> PROBLEM DETAILS: With the pictures omitted, print exactly the lines below, from the one containing "Exemple in Java : [28, 57]" through the one containing "be used for", and nothing else.

[AVAILABLE DATA — start]

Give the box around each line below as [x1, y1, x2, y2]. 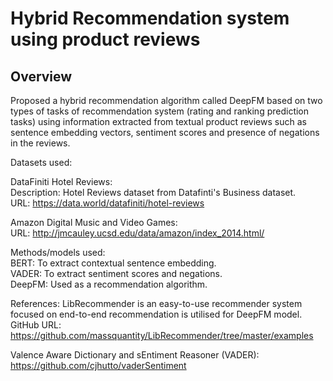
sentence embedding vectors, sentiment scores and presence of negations [10, 127, 320, 138]
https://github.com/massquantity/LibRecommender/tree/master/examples [10, 330, 314, 341]
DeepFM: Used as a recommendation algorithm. [10, 278, 208, 290]
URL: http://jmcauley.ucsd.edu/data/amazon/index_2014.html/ [10, 227, 265, 239]
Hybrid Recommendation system [10, 7, 290, 30]
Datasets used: [10, 157, 73, 168]
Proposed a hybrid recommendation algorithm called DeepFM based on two [10, 95, 323, 106]
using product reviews [10, 28, 201, 51]
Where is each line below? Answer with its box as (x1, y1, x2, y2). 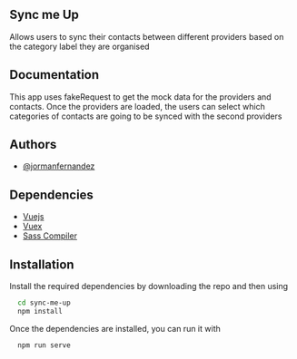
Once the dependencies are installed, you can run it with (9, 323, 221, 334)
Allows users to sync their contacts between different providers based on (9, 31, 284, 42)
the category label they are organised (9, 41, 150, 52)
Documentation (9, 67, 100, 82)
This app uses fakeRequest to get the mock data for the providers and (9, 91, 272, 102)
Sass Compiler (22, 230, 78, 241)
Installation (9, 257, 74, 272)
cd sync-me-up (17, 298, 71, 307)
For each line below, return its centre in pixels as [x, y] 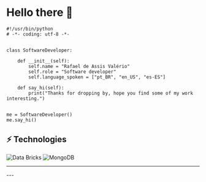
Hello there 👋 [40, 13]
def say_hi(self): [41, 88]
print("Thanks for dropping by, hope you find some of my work [111, 93]
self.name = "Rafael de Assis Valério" [79, 66]
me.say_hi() [21, 120]
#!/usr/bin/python [30, 29]
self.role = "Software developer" [72, 72]
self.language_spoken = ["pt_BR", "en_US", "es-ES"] [97, 77]
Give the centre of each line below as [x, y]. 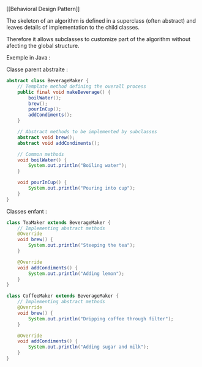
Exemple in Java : [28, 57]
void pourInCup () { [42, 183]
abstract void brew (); [46, 137]
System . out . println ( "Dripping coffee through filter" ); [101, 319]
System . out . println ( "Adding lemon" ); [76, 273]
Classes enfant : [27, 211]
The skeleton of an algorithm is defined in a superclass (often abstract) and [101, 21]
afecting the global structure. [43, 46]
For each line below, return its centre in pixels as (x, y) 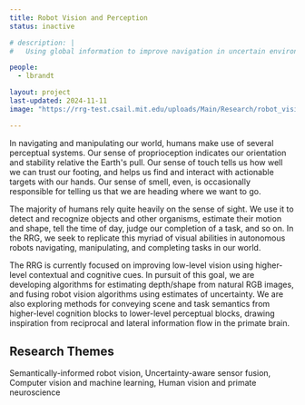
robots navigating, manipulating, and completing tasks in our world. (135, 247)
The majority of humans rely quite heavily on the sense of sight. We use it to (152, 209)
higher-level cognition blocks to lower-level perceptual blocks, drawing (142, 313)
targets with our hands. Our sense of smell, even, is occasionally (130, 182)
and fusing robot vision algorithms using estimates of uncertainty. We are (147, 294)
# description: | (42, 43)
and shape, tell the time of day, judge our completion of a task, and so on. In (152, 228)
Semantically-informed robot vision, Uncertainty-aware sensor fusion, (140, 373)
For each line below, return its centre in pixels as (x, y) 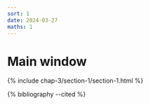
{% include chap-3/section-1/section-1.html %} (75, 80)
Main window (47, 61)
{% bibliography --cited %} (47, 94)
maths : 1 (20, 27)
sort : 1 (19, 14)
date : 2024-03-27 (33, 20)
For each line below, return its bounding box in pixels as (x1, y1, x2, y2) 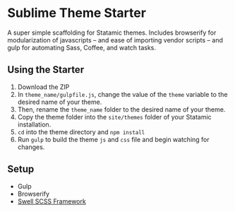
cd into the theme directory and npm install (17, 127, 145, 136)
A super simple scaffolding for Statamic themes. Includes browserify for (7, 28, 217, 37)
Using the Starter (7, 64, 85, 76)
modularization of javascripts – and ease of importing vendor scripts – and (7, 35, 224, 44)
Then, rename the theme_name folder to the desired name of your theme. (17, 105, 226, 114)
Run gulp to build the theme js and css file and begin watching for (17, 135, 210, 143)
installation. (17, 120, 52, 129)
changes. (17, 143, 45, 151)
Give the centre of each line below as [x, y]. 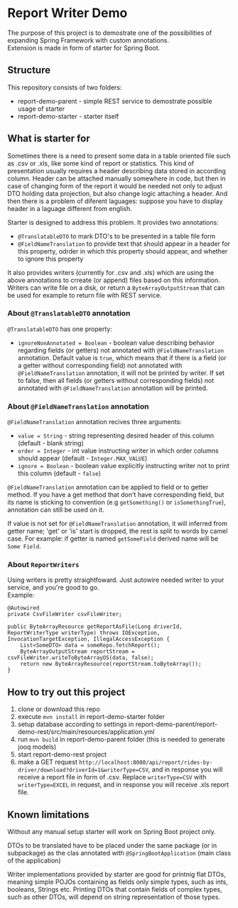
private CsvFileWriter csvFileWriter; [65, 615]
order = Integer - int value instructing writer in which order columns [118, 451]
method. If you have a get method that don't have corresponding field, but [116, 494]
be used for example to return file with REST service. [85, 295]
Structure [29, 70]
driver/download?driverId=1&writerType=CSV [83, 770]
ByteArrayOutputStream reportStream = [77, 652]
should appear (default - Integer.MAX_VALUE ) [82, 458]
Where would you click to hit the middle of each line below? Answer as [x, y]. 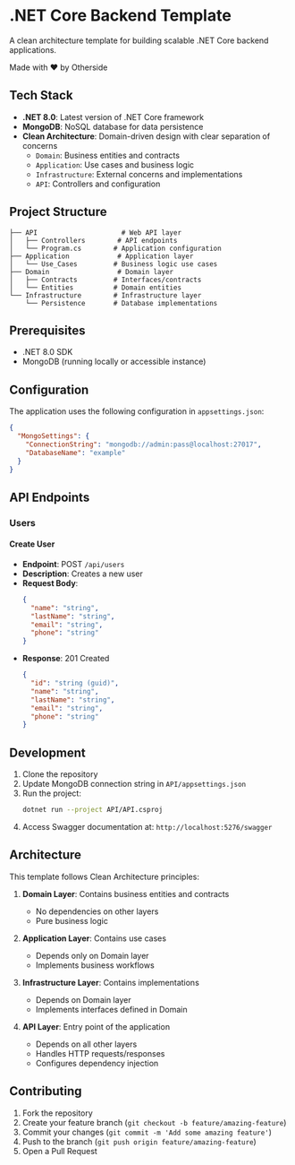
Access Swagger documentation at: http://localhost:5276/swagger [147, 827]
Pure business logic [72, 920]
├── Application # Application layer [101, 256]
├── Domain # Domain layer [92, 272]
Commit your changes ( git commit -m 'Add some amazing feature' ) [147, 1132]
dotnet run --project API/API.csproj [93, 810]
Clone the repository [60, 774]
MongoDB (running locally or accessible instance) [114, 362]
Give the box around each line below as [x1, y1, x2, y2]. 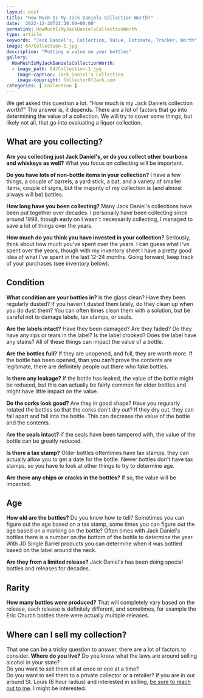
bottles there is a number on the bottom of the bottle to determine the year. [6, 534, 194, 541]
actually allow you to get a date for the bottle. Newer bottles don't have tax [6, 456, 193, 463]
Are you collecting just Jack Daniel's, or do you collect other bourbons [6, 153, 188, 160]
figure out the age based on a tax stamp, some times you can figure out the [6, 520, 196, 528]
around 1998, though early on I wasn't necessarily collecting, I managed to [6, 215, 193, 223]
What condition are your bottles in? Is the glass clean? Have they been [6, 294, 186, 301]
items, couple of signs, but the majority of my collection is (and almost [6, 184, 182, 191]
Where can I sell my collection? [6, 630, 127, 640]
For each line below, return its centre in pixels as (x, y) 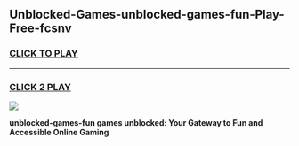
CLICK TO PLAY (44, 54)
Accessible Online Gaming (59, 132)
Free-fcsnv (41, 29)
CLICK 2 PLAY (40, 87)
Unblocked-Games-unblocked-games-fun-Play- (147, 15)
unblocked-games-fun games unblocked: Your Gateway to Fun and (136, 122)
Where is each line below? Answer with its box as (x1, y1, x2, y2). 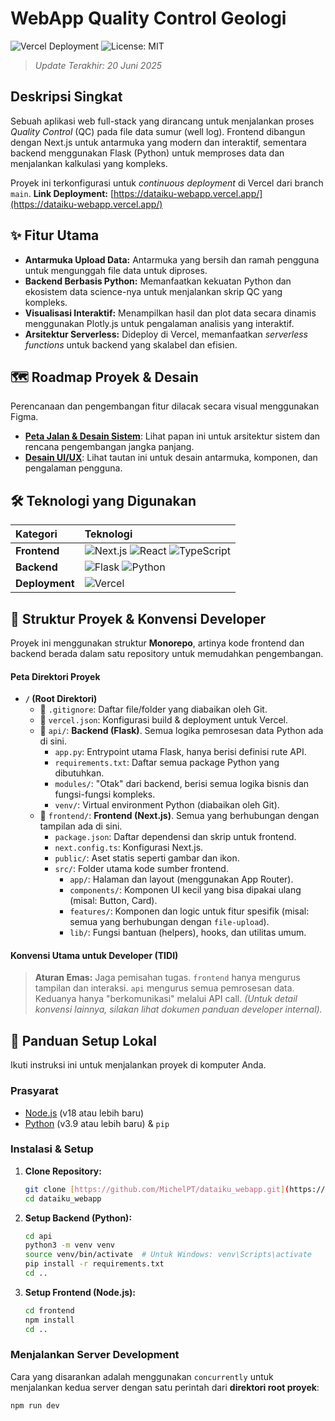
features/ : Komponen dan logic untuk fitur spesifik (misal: (69, 905, 310, 917)
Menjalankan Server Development (10, 1348, 180, 1362)
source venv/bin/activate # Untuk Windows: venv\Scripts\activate (24, 1250, 312, 1260)
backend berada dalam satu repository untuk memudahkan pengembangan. (10, 648, 324, 659)
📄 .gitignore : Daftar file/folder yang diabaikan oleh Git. (39, 703, 268, 716)
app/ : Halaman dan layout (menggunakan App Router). (69, 873, 294, 886)
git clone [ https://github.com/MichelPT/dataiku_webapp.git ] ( (24, 1184, 290, 1194)
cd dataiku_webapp (24, 1193, 102, 1204)
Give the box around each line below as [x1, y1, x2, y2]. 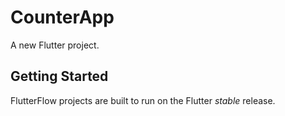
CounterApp [10, 6, 115, 29]
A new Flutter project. [10, 39, 100, 51]
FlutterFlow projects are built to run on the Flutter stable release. [10, 94, 276, 106]
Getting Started [10, 68, 109, 85]

[AVAILABLE DATA — finish]

> REPLY:
Exemple in Java : [28, 57]
void pourInCup () { [42, 183]
abstract void brew (); [46, 137]
System . out . println ( "Dripping coffee through filter" ); [101, 319]
System . out . println ( "Adding lemon" ); [76, 273]
Classes enfant : [27, 211]
The skeleton of an algorithm is defined in a superclass (often abstract) and [101, 21]
afecting the global structure. [43, 46]
For each line below, return its centre in pixels as (x, y) 
robots navigating, manipulating, and completing tasks in our world. (135, 247)
The majority of humans rely quite heavily on the sense of sight. We use it to (152, 209)
higher-level cognition blocks to lower-level perceptual blocks, drawing (142, 313)
targets with our hands. Our sense of smell, even, is occasionally (130, 182)
and fusing robot vision algorithms using estimates of uncertainty. We are (147, 294)
# description: | (42, 43)
and shape, tell the time of day, judge our completion of a task, and so on. In (152, 228)
Semantically-informed robot vision, Uncertainty-aware sensor fusion, (140, 373)
For each line below, return its centre in pixels as (x, y) 
{% include chap-3/section-1/section-1.html %} (75, 80)
Main window (47, 61)
{% bibliography --cited %} (47, 94)
maths : 1 (20, 27)
sort : 1 (19, 14)
date : 2024-03-27 (33, 20)
For each line below, return its bounding box in pixels as (x1, y1, x2, y2) 
cd into the theme directory and npm install (17, 127, 145, 136)
A super simple scaffolding for Statamic themes. Includes browserify for (7, 28, 217, 37)
Using the Starter (7, 64, 85, 76)
modularization of javascripts – and ease of importing vendor scripts – and (7, 35, 224, 44)
Then, rename the theme_name folder to the desired name of your theme. (17, 105, 226, 114)
Run gulp to build the theme js and css file and begin watching for (17, 135, 210, 143)
installation. (17, 120, 52, 129)
changes. (17, 143, 45, 151)
Give the centre of each line below as [x, y]. 
private CsvFileWriter csvFileWriter; [65, 615]
order = Integer - int value instructing writer in which order columns [118, 451]
method. If you have a get method that don't have corresponding field, but [116, 494]
be used for example to return file with REST service. [85, 295]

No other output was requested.